At first, we would like to see the statistics of each appliances types.
print('%25s\t%8s\t%8s' % ('Appliance Type', '# Appliances', '# Instances'))
print('-'*70)
for t in Unq_type:
app_ids = [i for i in Apps if t in i]
t_ids = [i for i,j in enumerate(Types) if j == t]
print('%25s\t%10d\t%10d' % (t,len(set(app_ids)),len(t_ids)))
print('-'*70)
print('%25s\t%10d\t%10d' % ('Total',len(set(Apps)),len(Types)))

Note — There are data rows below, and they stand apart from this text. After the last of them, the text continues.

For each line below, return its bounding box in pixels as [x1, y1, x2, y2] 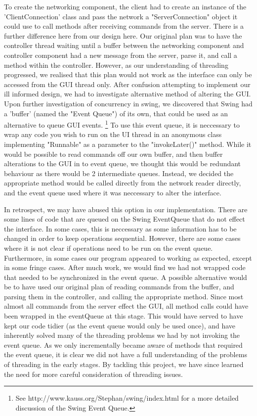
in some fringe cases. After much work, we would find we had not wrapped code [4, 262, 246, 273]
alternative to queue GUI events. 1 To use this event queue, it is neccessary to [4, 118, 240, 130]
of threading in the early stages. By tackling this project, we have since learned [4, 359, 244, 370]
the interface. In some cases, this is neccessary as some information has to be [4, 223, 237, 233]
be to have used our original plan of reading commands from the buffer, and [4, 281, 234, 292]
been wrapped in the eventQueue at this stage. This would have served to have [4, 311, 243, 321]
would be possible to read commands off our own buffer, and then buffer [4, 148, 223, 159]
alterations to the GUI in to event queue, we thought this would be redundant [4, 158, 241, 169]
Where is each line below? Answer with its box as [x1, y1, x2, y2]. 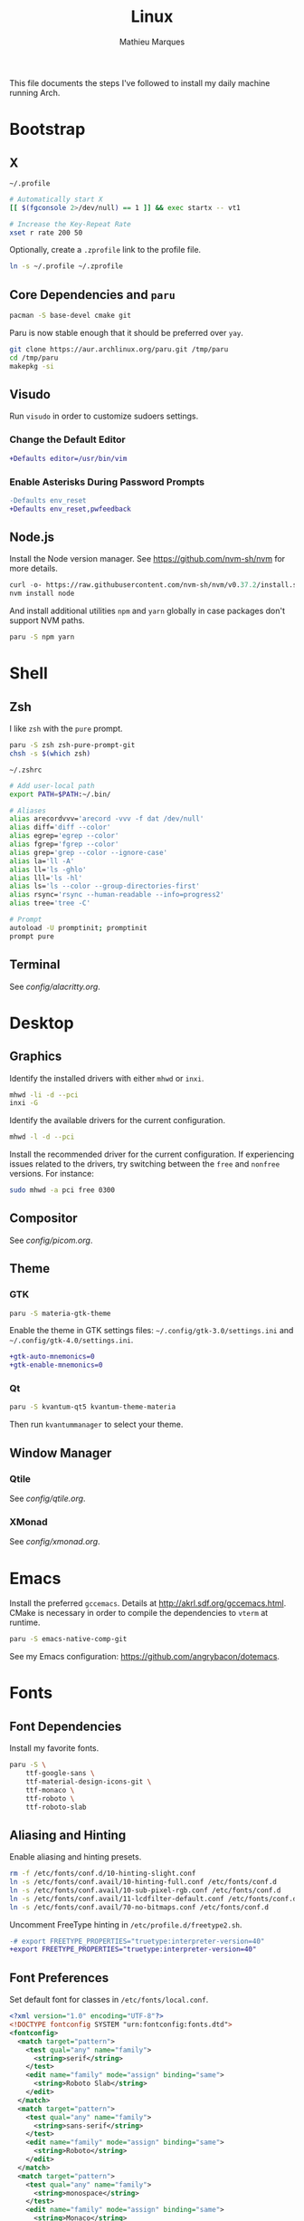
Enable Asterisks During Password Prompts [9, 476, 205, 488]
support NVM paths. [9, 615, 85, 626]
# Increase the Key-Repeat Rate [9, 219, 131, 228]
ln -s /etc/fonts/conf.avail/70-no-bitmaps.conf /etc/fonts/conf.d [9, 1902, 270, 1912]
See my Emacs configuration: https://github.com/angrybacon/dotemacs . [9, 1651, 280, 1662]
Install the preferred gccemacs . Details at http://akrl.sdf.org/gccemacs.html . [9, 1598, 287, 1609]
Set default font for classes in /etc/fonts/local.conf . [9, 1995, 209, 2005]
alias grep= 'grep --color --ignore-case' [9, 848, 168, 857]
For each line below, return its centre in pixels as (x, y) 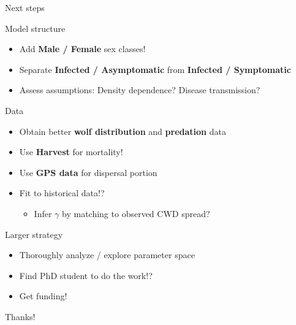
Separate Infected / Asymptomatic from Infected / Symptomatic (155, 69)
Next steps (25, 7)
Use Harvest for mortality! (71, 152)
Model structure (35, 28)
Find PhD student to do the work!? (86, 275)
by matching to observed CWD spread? (136, 213)
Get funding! (43, 296)
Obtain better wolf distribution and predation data (123, 131)
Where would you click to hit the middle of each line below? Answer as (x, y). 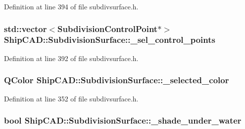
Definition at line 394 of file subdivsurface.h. (71, 6)
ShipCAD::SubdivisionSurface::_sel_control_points (110, 40)
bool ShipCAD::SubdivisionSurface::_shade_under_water (123, 120)
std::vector (25, 28)
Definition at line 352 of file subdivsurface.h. (71, 98)
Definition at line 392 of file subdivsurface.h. (71, 58)
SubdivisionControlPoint (108, 28)
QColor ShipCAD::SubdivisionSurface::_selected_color (117, 80)
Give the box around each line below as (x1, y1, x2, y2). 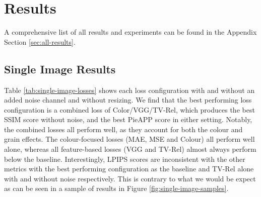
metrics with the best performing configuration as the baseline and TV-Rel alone (4, 163, 254, 174)
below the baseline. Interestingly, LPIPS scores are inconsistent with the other (4, 153, 245, 164)
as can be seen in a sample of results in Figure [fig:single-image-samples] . (4, 183, 229, 193)
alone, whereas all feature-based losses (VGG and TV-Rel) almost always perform (4, 144, 256, 154)
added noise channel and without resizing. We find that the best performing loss (4, 94, 252, 105)
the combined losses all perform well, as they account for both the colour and (4, 124, 243, 134)
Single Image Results (4, 61, 116, 76)
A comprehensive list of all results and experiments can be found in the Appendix (4, 27, 257, 37)
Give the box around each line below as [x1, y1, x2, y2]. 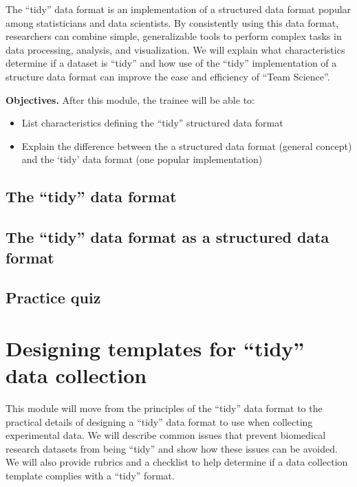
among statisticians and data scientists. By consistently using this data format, [6, 15, 338, 30]
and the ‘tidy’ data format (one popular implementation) [21, 152, 263, 166]
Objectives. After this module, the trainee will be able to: [6, 92, 255, 107]
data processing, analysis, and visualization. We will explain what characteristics [6, 42, 345, 56]
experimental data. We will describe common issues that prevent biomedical [6, 428, 326, 442]
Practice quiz [6, 287, 101, 308]
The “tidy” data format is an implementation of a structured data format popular [6, 2, 351, 16]
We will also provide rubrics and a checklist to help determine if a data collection [6, 455, 348, 469]
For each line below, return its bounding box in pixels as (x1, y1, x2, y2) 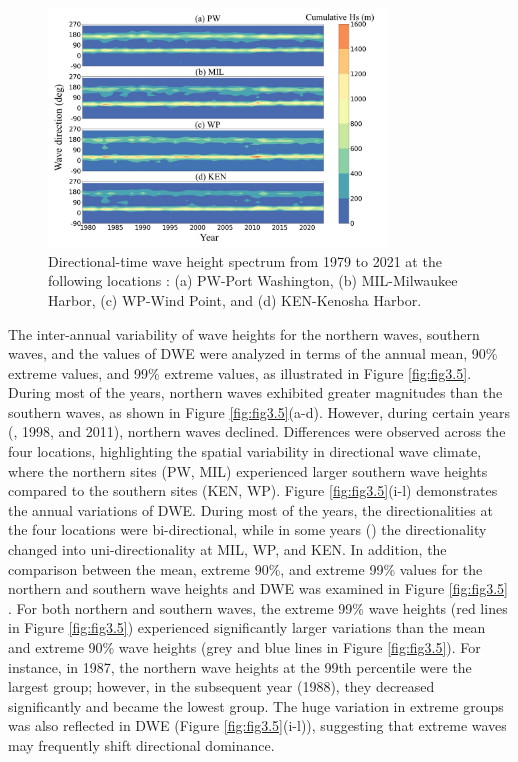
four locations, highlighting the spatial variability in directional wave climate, (8, 441, 482, 462)
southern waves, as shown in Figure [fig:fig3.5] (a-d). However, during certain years (8, 401, 511, 422)
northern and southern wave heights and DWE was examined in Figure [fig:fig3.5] (8, 578, 508, 599)
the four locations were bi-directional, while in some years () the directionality (8, 519, 487, 540)
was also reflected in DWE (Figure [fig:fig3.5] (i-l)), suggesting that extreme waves (8, 715, 507, 736)
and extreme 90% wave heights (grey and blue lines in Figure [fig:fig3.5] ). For (8, 637, 481, 658)
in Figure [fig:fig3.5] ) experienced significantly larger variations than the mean (8, 617, 486, 638)
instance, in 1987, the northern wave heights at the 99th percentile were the (8, 656, 472, 677)
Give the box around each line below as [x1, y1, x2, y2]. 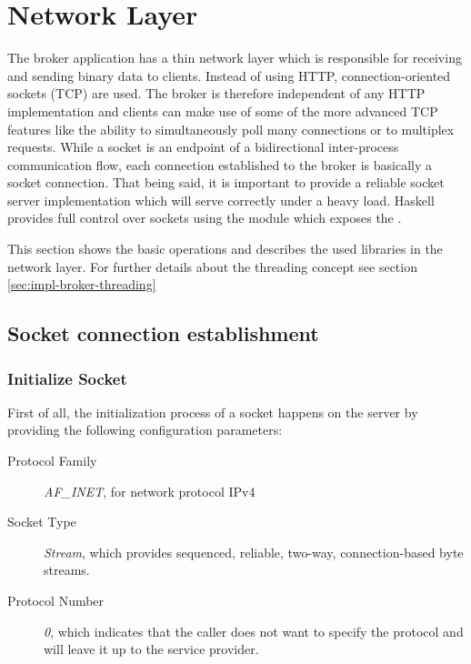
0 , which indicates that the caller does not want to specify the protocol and [44, 621, 464, 640]
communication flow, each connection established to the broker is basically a [7, 155, 433, 174]
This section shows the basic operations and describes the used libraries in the [7, 239, 443, 258]
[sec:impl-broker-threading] [7, 275, 156, 294]
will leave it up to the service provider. [44, 639, 259, 659]
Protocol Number [7, 591, 105, 609]
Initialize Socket [7, 367, 127, 389]
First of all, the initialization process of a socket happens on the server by [7, 402, 418, 421]
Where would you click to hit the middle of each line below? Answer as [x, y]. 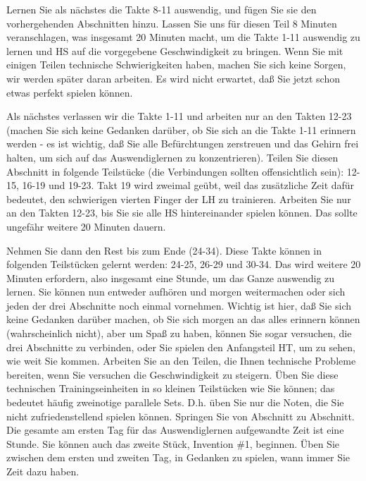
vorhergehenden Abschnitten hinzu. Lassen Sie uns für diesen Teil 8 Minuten [172, 23]
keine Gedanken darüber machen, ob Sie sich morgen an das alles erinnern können [183, 319]
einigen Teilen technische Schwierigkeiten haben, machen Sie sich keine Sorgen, [176, 65]
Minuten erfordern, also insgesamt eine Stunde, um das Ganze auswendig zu [171, 278]
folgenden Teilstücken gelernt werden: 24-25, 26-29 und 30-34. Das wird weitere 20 [184, 264]
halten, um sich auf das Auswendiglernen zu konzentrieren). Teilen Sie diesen [172, 157]
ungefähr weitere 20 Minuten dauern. [86, 226]
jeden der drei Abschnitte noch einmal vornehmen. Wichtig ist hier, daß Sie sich [179, 305]
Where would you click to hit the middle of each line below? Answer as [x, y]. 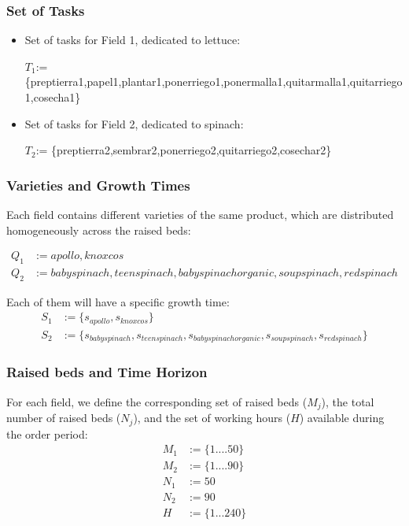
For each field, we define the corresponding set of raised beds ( [157, 401]
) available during [342, 418]
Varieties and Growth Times [98, 185]
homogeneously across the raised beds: [99, 230]
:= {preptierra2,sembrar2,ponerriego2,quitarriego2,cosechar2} [184, 150]
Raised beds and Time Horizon [107, 372]
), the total [348, 401]
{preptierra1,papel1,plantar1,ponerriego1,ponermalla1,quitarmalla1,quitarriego [214, 81]
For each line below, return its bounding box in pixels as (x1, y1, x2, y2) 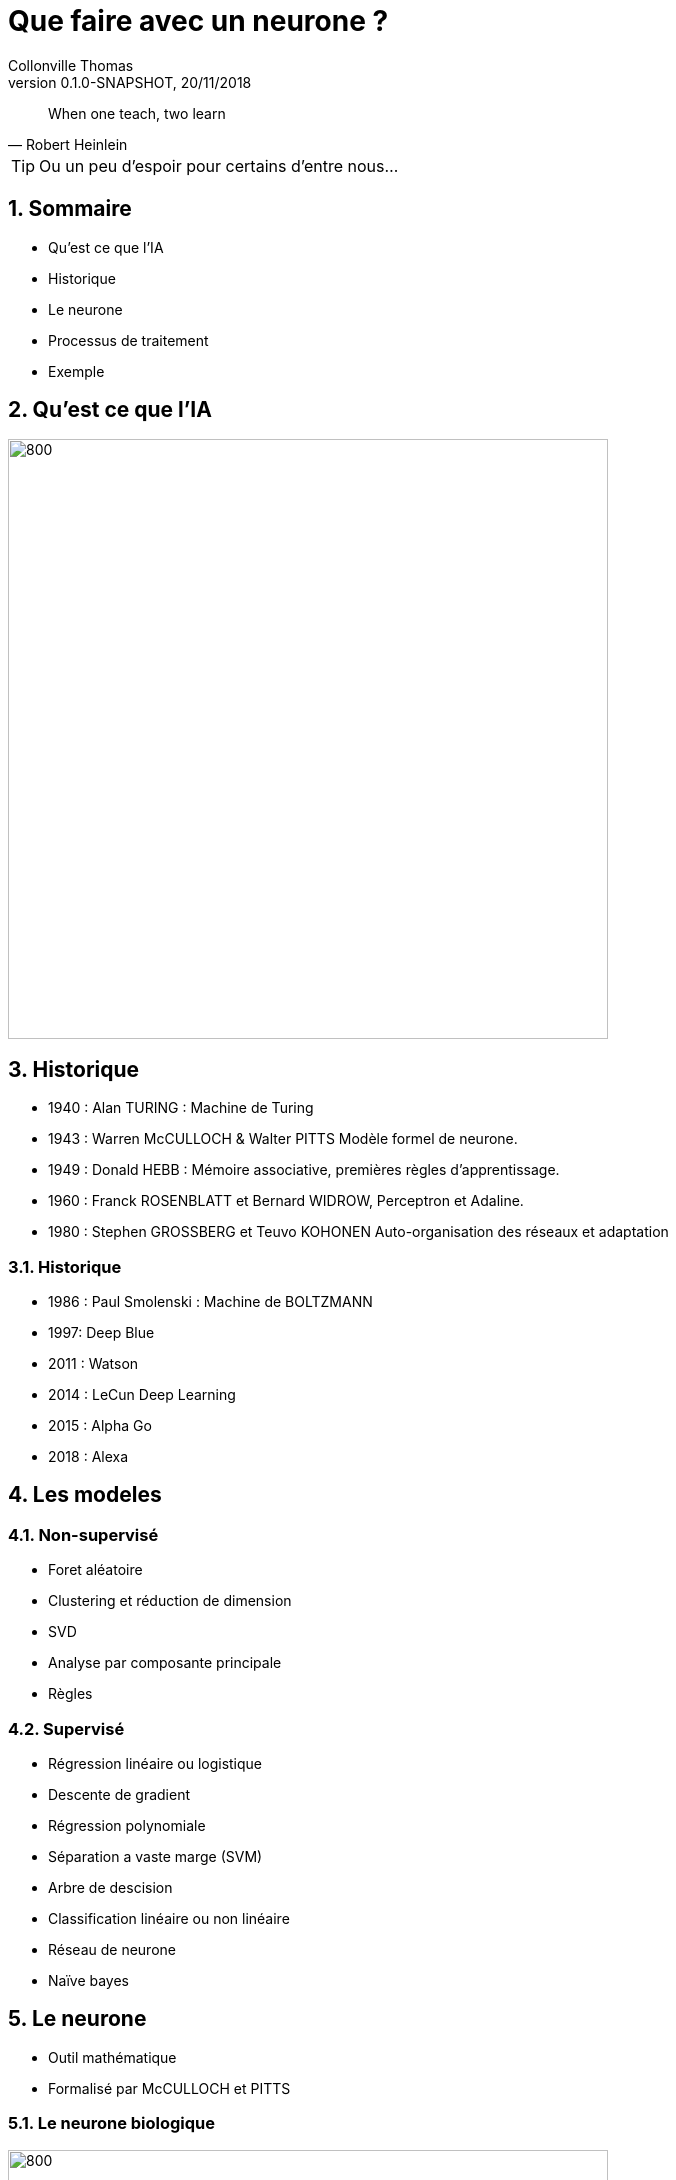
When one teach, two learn (48, 104, 226, 122)
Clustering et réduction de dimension (48, 1592, 292, 1610)
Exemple (48, 362, 105, 380)
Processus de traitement (48, 331, 209, 349)
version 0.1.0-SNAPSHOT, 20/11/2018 (8, 73, 252, 91)
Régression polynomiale (48, 1817, 206, 1834)
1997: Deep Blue (48, 1324, 155, 1342)
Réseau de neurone (48, 1941, 176, 1958)
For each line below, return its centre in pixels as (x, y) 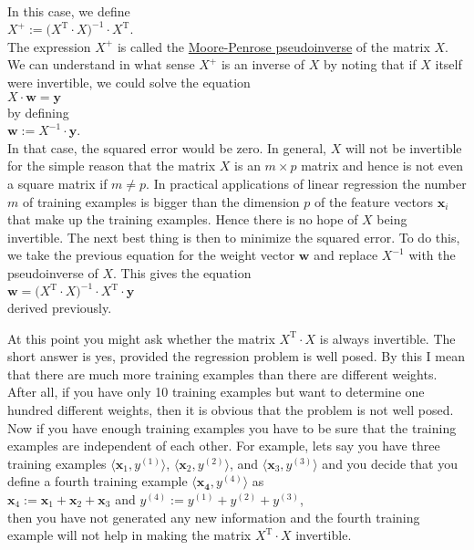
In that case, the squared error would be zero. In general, (167, 147)
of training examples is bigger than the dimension (161, 201)
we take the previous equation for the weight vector (151, 255)
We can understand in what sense (101, 64)
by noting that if (370, 64)
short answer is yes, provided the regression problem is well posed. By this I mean (236, 356)
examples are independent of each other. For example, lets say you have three (224, 446)
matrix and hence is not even (382, 166)
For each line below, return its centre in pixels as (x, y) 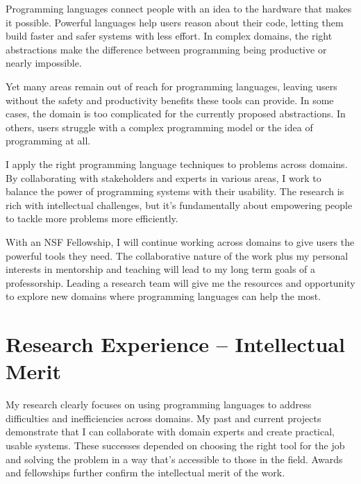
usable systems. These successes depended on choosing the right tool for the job (175, 445)
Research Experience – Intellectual (175, 344)
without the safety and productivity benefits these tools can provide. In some (170, 100)
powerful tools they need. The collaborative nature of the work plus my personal (177, 255)
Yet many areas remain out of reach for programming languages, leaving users (171, 86)
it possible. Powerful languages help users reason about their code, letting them (175, 22)
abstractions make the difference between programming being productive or (166, 49)
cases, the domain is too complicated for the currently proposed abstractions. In (176, 114)
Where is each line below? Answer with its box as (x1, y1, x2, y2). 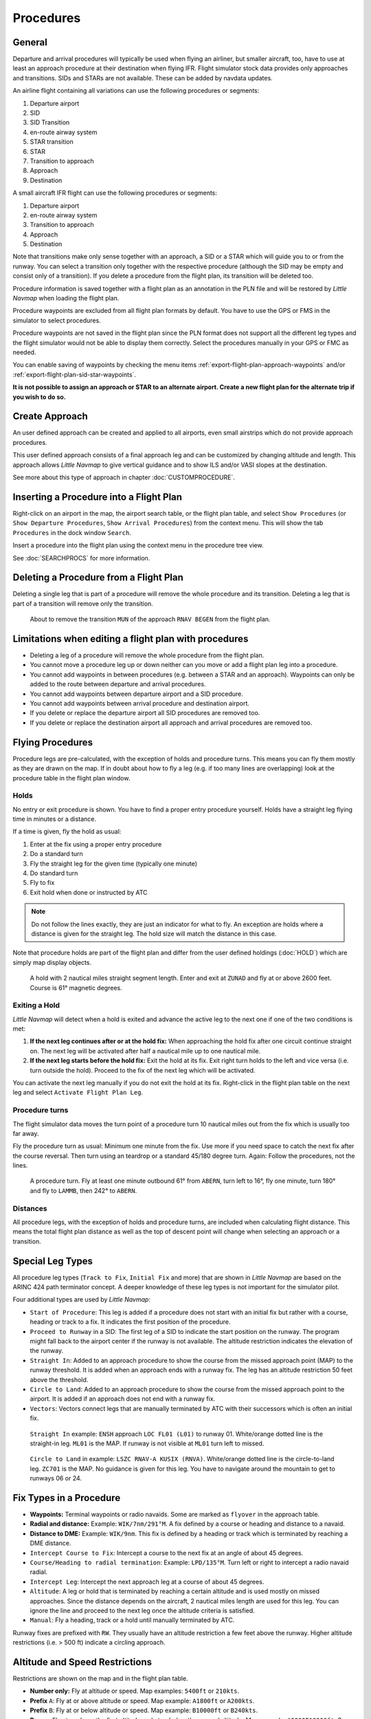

Appliance Type # Appliances # Instances ---------------------------------------------------------------------- Air Conditioner 14 66 Compact Fluorescent Lamp 31 175 Fan 23 115 Fridge 21 38 Hairdryer 32 156 Heater 7 35 Incandescent Light Bulb 23 114 Laptop 34 172 Microwave 28 139 Vacuum 8 38 Washing Machine 9 26 ---------------------------------------------------------------------- Total 230 1074
Then, we will randomly draw 5 instances from each type and plot them. Since voltage normally has a standard shape, we will only draw current at first
# get 5 random instances from each type, will take ~ 1min to run
import random
count = 5
num_type = len(Unq_type)
fs = 30000
ids_to_draw = {}
t_data = {}
for (ii,t) in enumerate(Unq_type):
t_ids = [i for i,j in enumerate(Types,start=1) if j == t]
ids_to_draw[t] = random.sample(t_ids, count)
t_data[t] = read_data_given_id(csv_path, ids_to_draw[t], False)
# plot current
fig = plt.figure(figsize=(10,20))
ids_to_draw = {}
for (ii,t) in enumerate(Unq_type):
jj = 0
for (k,v) in t_data[t].items():
plt.subplot(num_type,count,ii*count+jj+1)
plt.plot(np.linspace(1./fs,len(v['current'])/fs,num=len(v['current'])),v['current'])
if ii==num_type-1:
plt.xlabel('time(s)')
if jj==0:
plt.ylabel(t,fontsize=10)
plt.title('Id: '+str(k))
jj += 1
fig.tight_layout()
plt.show()
For a better visualization of the dataset to consider voltage, let's look at the V-I trajectory. To make it easier to be seen, we will look at the last 10000 points, which reprsents 20 periods of steady states.
# plot V-I of last 10 steady state periods
fig = plt.figure(figsize=(10,20))
ids_to_draw = {}
for (ii,t) in enumerate(Unq_type):
jj = 0
for (k,v) in t_data[t].items():
plt.subplot(num_type,count,ii*count+jj+1)
plt.plot(v['current'][-10000:],v['voltage'][-10000:])
if ii==num_type-1:
plt.xlabel('Current(A)')
if jj==0:
plt.ylabel(t+ '(V)',fontsize=10)
plt.title('Id: '+str(k))
jj += 1
fig.tight_layout()
plt.show()
From the shapes of V-I, we can clearly see the distinct behaviours of appliances of different type. Although, we also noticed that for some appliances of the same type, they show varient patterns.
To confirm the meta data information, we can use
Meta[187]
{'appliance': {'brand': '', 'current': '', 'manufacture_year': '', 'model_number': '', 'notes': '', 'voltage': '', 'wattage': ''}, 'header': {'collection_time': 'July, 2013', 'notes': 'some instances are not well calibrated, meta data are not complete', 'sampling_frequency': '30000Hz'}, 'instances': {'length': '4.20s', 'status': 'off-on'}, 'location': 'house9', 'type': 'Washing Machine'}
to find out the associated information for this washing machine for example.